COURT OF APPEAL OF THE STATE OF CALIFORNIA SECOND APPELLATE DISTRICT DIVISION THREE
Jul 5, 2018
B271633 (Cal. Ct. App. Jul. 5, 2018)

Opinion

B271633

07-05-2018

THE PEOPLE, Plaintiff and Respondent, v. THE NORTH RIVER INSURANCE COMPANY et. al., Defendants and Appellants.

Jefferson T. Stamp for Defendants and Appellants. Marcy C. Wickham, County Counsel, Ruben Baeza, Jr., Assistant County Counsel, and Jessica C. Rivas, Deputy County Counsel, for Plaintiff and Respondent.

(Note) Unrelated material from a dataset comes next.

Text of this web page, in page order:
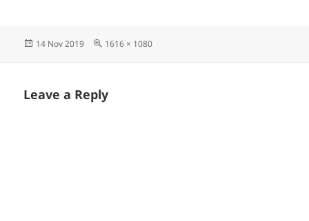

NOT TO BE PUBLISHED IN THE OFFICIAL REPORTS

California Rules of Court, rule 8.1115(a), prohibits courts and parties from citing or relying on opinions not certified for publication or ordered published, except as specified by rule 8.1115(b). This opinion has not been certified for publication or ordered published for purposes of rule 8.1115. (Los Angeles County Super. Ct. Nos. SJ4131/NA095439) APPEAL from an order of the Superior Court of Los Angeles County, Kerry Bensinger, Judge. Affirmed. Jefferson T. Stamp for Defendants and Appellants. Marcy C. Wickham, County Counsel, Ruben Baeza, Jr., Assistant County Counsel, and Jessica C. Rivas, Deputy County Counsel, for Plaintiff and Respondent.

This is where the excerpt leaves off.